EXERCISE REQUIREMENTS.
Search the records below for the word "were". Pull out each line that has it.

EXERCISE DATA.
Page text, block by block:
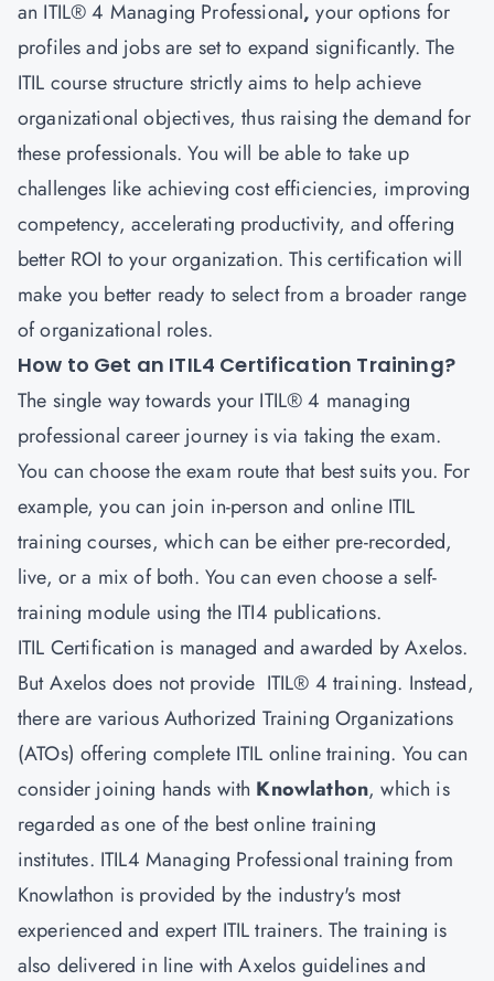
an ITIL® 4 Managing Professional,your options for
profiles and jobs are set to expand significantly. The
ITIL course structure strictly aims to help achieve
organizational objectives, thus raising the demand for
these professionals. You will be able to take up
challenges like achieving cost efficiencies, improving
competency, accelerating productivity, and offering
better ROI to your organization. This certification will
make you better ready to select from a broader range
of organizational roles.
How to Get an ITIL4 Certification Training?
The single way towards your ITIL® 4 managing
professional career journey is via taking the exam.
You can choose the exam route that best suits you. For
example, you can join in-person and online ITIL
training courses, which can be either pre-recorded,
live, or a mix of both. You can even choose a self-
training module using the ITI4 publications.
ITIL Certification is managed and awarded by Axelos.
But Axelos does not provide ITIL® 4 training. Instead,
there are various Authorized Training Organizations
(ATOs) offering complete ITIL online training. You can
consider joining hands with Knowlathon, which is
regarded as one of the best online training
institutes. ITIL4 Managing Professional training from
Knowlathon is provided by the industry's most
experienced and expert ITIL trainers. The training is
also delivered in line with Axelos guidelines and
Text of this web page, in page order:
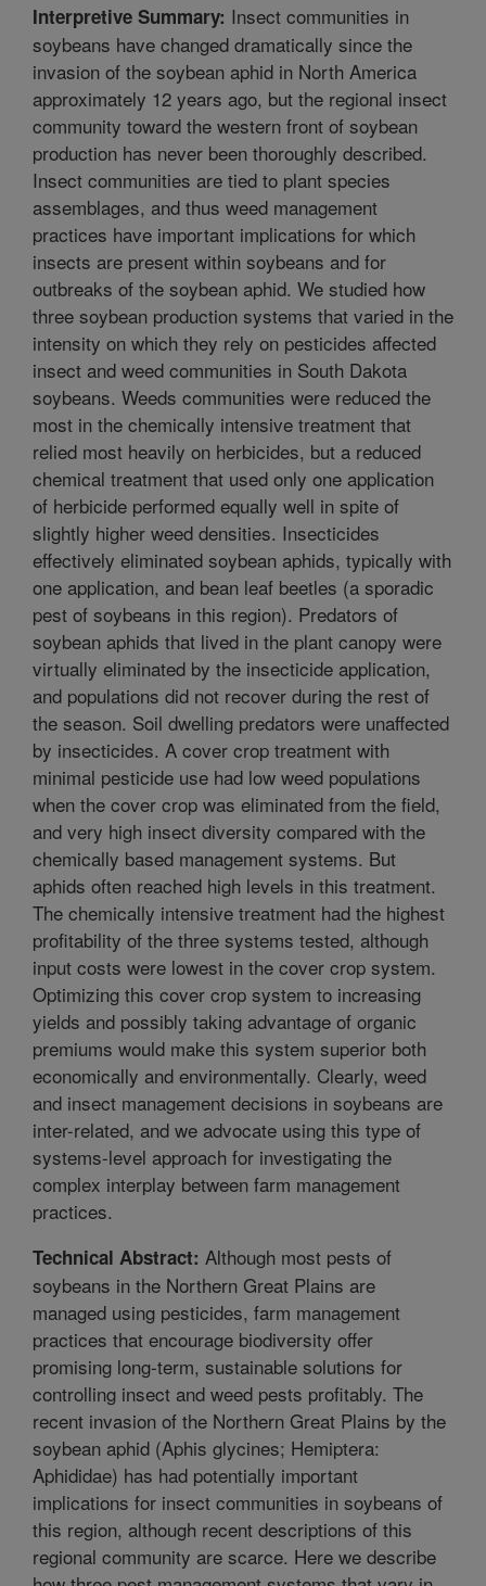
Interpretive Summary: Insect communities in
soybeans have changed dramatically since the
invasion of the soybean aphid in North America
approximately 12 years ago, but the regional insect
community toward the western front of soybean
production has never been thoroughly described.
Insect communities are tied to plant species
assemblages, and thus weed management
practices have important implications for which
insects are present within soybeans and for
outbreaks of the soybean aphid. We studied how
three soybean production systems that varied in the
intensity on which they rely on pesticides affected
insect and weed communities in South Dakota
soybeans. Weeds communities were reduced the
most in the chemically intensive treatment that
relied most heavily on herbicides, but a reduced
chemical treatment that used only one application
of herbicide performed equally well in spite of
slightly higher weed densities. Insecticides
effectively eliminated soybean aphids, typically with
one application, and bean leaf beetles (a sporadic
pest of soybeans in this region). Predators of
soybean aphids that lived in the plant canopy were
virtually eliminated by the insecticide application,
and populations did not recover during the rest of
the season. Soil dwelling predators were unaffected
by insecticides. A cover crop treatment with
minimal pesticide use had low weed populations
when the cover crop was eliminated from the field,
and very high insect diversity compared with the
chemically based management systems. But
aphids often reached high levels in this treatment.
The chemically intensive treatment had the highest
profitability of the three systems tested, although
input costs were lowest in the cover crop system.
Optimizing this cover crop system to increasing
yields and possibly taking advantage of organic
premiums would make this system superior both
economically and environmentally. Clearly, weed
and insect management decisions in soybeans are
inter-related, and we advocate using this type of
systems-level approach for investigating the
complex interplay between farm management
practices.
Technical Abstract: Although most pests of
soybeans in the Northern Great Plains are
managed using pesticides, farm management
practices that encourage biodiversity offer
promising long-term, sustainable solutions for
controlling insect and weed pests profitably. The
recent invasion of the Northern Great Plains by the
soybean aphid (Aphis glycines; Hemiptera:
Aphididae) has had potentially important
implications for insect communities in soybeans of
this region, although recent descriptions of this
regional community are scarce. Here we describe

FINISHED TASK.
soybeans. Weeds communities were reduced the
soybean aphids that lived in the plant canopy were
the season. Soil dwelling predators were unaffected
input costs were lowest in the cover crop system.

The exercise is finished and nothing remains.